Their findings published in eLife (May 3, 2022) reveal that, in order for the zoospore to rotate, its anterior flagellum stops beating sinusoidally, as it does when moving along a straight path, and instead adopts a breaststroke. This is the first time that the movement of such organisms has been described on a microscopic scale. Beyond the fundamental biophysical questions raised by the nature of their movement, zoospores represent a new model of “microswimmers” distinct from algae and bacteria, suggesting new avenues of research in physics.

Thanks to these discoveries, we now understand how oomycete zoospores move, but we still don’t know when and why they change direction during their movement. In the future, researchers want to study the interactions between zoospores and the roots they infect, in order to identify the chemical processes that attract these pathogenic microorganisms.

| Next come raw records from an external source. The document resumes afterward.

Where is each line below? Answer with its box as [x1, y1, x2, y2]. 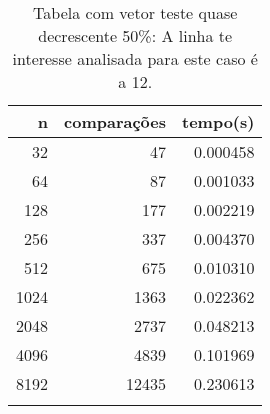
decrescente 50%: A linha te [38, 24, 233, 47]
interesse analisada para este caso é [12, 47, 258, 70]
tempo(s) [182, 110, 255, 133]
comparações [64, 110, 166, 133]
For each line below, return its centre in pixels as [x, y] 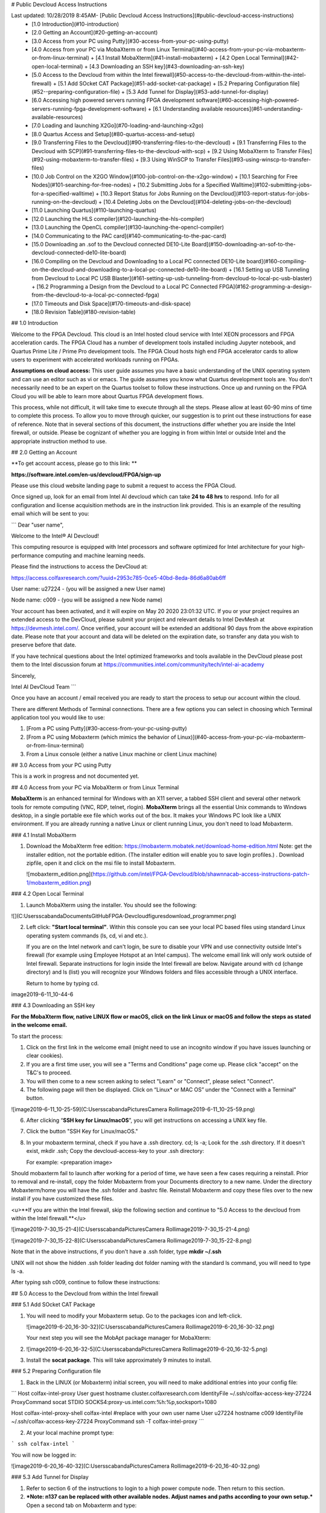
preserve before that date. [44, 645]
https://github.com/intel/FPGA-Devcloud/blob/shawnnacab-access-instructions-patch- [201, 874]
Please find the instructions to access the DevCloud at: [79, 566]
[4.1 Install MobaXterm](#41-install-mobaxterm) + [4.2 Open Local [177, 58]
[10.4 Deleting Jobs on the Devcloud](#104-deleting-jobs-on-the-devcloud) [198, 202]
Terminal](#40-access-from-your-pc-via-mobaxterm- [239, 49]
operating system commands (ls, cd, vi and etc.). [87, 936]
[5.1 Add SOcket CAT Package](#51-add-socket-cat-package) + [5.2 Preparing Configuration [173, 83]
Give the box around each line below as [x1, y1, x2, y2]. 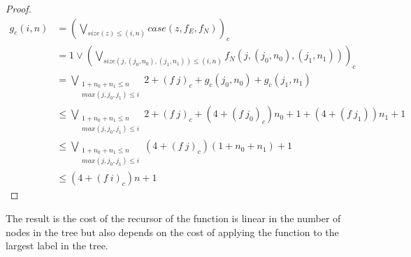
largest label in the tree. [6, 238, 108, 253]
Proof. [6, 1, 31, 15]
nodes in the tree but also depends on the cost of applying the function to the [6, 224, 339, 239]
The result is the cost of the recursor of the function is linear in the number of [6, 211, 341, 226]
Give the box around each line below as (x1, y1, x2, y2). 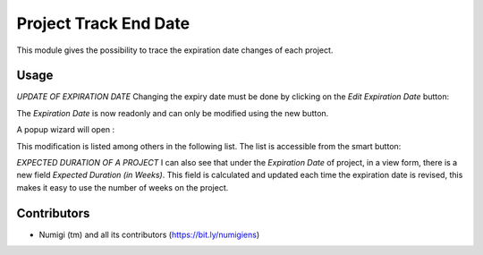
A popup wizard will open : (16, 124, 115, 135)
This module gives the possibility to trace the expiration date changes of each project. (16, 45, 334, 55)
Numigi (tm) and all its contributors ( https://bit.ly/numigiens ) (38, 229, 260, 240)
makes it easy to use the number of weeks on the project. (16, 182, 229, 192)
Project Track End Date (16, 13, 191, 33)
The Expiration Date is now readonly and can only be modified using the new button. (16, 107, 329, 118)
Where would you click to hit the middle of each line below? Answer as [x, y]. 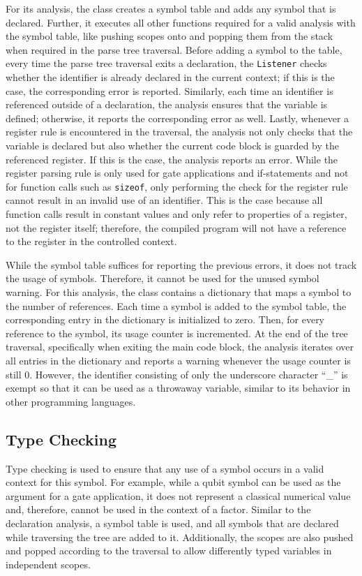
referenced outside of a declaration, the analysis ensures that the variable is [167, 104]
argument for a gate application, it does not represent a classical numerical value [178, 495]
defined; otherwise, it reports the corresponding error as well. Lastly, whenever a [178, 118]
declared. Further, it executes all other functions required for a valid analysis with [181, 22]
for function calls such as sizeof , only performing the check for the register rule [177, 186]
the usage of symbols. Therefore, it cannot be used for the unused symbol [163, 278]
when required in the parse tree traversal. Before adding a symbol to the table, [174, 49]
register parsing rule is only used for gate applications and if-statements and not [177, 173]
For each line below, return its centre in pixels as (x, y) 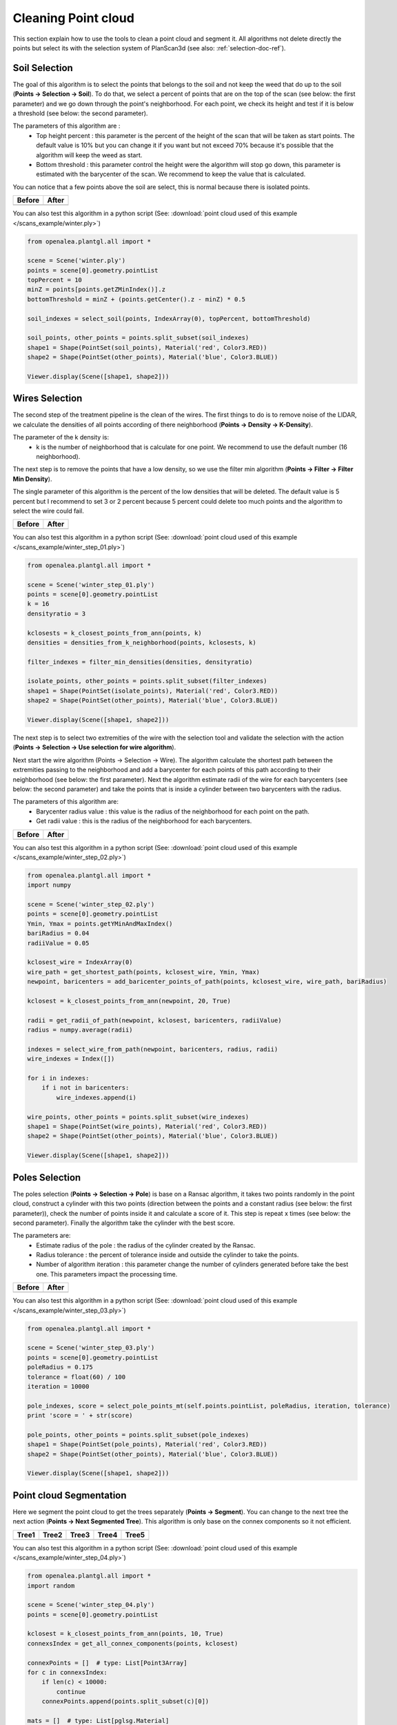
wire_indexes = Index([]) (71, 1059)
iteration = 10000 (58, 1386)
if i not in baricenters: (85, 1088)
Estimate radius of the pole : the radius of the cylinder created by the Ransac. (146, 1245)
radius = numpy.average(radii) (80, 1030)
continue (71, 1692)
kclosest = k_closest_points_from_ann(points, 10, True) (125, 1634)
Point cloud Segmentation (70, 1495)
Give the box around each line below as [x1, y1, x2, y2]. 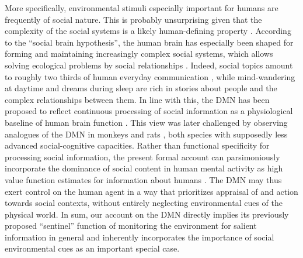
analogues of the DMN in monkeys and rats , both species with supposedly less [5, 128, 288, 140]
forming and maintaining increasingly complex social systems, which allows [5, 47, 273, 60]
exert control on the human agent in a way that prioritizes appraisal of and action [5, 185, 298, 197]
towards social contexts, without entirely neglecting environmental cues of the [5, 197, 283, 209]
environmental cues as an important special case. [5, 242, 180, 254]
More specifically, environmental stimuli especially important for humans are [5, 2, 278, 13]
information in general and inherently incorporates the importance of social [5, 231, 274, 243]
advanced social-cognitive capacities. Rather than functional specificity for [5, 139, 270, 152]

This research was a collaboration between physicists from the Institut de Physique de Nice (CNRS / Université Côte d’Azur), biologists from the Institut Sophia Agrobiotech (INRAE ​​/ CNRS / Université Côte d’Azur), a theoretical physicist-modeller from the Laboratory of Theoretical Physics and Modeling (CNRS / CY Cergy Paris University), and engineer from the Joint Center for Applied Microscopy (University of the Côte d’Azur).

To note

1 A flagellum is a long mobile filament in the shape of a whip and located on the surface of a cell, by which the latter moves.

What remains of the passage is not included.